Durante a presidência de Donald Trump, que recuou na ideia de fechar Guantánamo e disse até que iria aumentar a população prisional (não o fez), só houve uma libertação, pelo que Joe Biden "herdou" um total de 40 prisioneiros.
Nos últimos dias na Casa Branca, o democrata conseguiu transferir mais 11 homens, todos do Iémen, deixando a prisão com apenas 15 prisioneiros – um número menor do que o do grupo inicial que foi levado para lá.
Dos 15, o Pentágono disse que três são elegíveis para ser transferidos e outros três para que um conselho de revisão periódica possa examinar os seus casos. Dois foram condenados e sentenciados.
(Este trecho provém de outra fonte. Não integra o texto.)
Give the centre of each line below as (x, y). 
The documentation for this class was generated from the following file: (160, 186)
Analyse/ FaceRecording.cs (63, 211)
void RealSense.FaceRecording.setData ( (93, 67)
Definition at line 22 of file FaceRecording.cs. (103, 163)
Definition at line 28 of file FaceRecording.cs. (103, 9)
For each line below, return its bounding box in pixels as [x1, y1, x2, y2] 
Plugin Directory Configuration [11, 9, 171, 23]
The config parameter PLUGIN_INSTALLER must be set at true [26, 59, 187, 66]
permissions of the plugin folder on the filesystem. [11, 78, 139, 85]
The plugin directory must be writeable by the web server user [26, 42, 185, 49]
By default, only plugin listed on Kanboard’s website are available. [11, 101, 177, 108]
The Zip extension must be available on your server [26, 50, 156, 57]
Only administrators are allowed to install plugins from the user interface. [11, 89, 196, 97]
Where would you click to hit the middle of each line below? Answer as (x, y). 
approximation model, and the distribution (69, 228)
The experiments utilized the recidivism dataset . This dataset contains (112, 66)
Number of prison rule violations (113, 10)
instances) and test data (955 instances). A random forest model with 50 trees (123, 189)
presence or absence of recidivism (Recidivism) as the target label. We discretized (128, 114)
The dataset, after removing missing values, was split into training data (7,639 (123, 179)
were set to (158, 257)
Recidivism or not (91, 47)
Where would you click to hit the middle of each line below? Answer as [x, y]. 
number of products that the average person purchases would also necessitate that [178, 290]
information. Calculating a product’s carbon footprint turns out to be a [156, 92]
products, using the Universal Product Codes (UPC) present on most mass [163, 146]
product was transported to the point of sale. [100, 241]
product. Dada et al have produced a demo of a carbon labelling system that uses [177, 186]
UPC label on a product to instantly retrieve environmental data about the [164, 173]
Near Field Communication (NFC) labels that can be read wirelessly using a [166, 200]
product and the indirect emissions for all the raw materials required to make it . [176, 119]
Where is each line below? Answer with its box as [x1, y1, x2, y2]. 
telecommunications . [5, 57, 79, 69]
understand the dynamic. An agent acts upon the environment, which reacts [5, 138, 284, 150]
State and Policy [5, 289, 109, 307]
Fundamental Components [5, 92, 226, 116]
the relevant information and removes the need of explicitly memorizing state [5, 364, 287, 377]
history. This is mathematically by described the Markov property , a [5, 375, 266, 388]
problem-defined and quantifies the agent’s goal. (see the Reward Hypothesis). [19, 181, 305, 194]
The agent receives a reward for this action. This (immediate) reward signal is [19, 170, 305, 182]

Um dos detidos é o arquiteto dos ataques do 11 de Setembro, Khalid Sheikh Mohammed, que este mês se declarou culpado, depois de ter chegado a acordo com os procuradores norte-americanos de que não será condenado à morte. Mas a anterior Administração estava há meses a tentar reverter esse acordo e conseguiu que este fosse suspenso.
Outro dos detidos é Abu Zubaydah, considerado um "prisioneiro vitalício", que está detido sem qualquer acusação, mas que os EUA não podem libertar. Foi um dos alvos das torturas.
Centro de migrantes
Dentro da base – que tem um McDonald's, um pub irlandês e até uma pista de bowling - existe ainda o Centro de Operações para Migrantes, que tem sido usado há décadas para as pessoas apanhadas a tentar alcançar ilegalmente os EUA de barco. A maioria são cubanos ou haitianos.
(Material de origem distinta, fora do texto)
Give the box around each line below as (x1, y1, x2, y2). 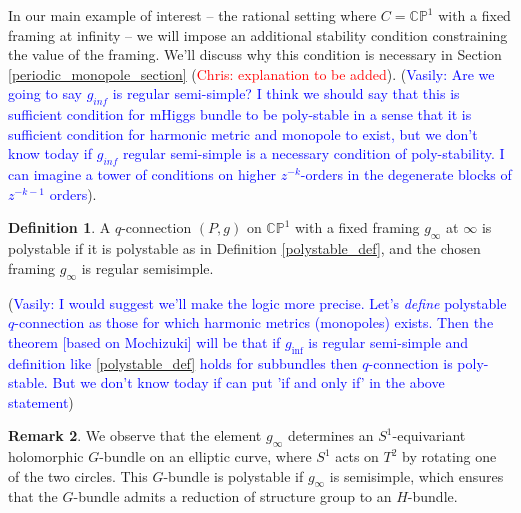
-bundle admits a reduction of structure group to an (73, 486, 392, 507)
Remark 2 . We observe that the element (8, 425, 262, 446)
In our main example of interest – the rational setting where (8, 5, 377, 25)
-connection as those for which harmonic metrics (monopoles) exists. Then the (14, 312, 494, 333)
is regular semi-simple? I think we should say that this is (112, 83, 460, 104)
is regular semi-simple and (308, 331, 469, 352)
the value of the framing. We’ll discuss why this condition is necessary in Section (8, 44, 502, 65)
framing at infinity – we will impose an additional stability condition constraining (8, 24, 508, 45)
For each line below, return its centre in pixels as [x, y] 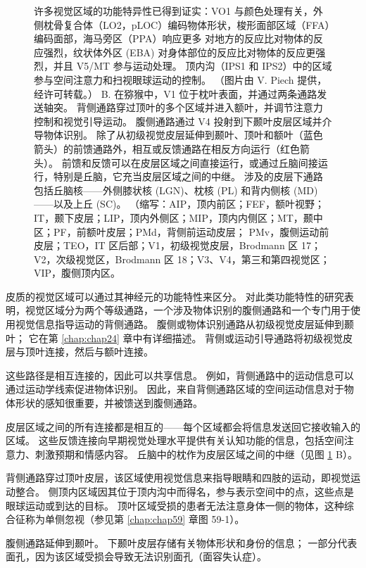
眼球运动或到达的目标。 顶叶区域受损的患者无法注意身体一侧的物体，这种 [175, 505]
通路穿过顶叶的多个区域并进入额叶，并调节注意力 [209, 107]
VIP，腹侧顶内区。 [77, 273]
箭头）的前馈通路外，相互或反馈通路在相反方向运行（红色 [167, 148]
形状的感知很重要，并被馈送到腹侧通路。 [109, 403]
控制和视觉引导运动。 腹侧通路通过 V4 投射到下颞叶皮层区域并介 [183, 121]
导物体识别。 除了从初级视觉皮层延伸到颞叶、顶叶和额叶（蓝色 [178, 135]
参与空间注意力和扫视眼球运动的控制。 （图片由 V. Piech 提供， [181, 79]
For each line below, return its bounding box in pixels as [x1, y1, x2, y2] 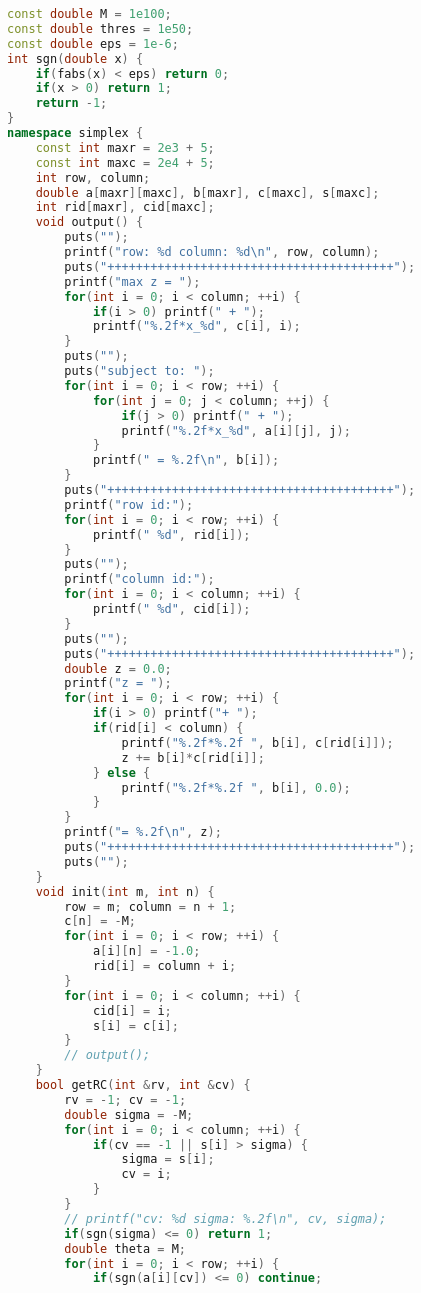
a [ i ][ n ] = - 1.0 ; [92, 944, 201, 959]
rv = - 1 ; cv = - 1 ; [64, 1092, 187, 1107]
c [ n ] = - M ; [64, 914, 136, 929]
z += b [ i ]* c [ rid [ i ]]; [121, 750, 265, 765]
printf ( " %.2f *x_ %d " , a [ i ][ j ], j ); [121, 423, 351, 438]
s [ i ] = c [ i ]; [92, 1018, 179, 1033]
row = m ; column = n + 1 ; [64, 899, 237, 914]
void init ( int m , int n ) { [35, 884, 215, 899]

Em 1994, durante a presidência de Bill Clinton, Guantánamo tornou-se num centro para acolher os migrantes cubanos apanhados no mar (que antes disso eram levados diretamente para os EUA). Em setembro desse ano, segundo um relatório governamental, o centro chegou a acolher 45 mil pessoas (incluindo 12 mil haitianos), enquanto aguardavam uma decisão sobre o seu processo.
Contudo, segundo uma reportagem do The New York Times de setembro do ano passado, só 37 migrantes foram detidos ali entre 2020 e 2023.
O centro não tem atualmente capacidade para as 30 mil pessoas que Trump lá quer colocar, precisando de ser alargado. O presidente disse que quer usar Guantánamo para "deter os piores criminosos ilegais que ameaçam o povo americano".
Estima-se que 11 milhões de pessoas estejam a viver ilegalmente nos EUA, com 1,4 milhões a ter ordens de deportação ativas. O maior centro de detenção dos serviços de imigração norte-americanos tem espaço para duas mil pessoas, sendo a capacidade total de detenção em todo o território de 40 mil.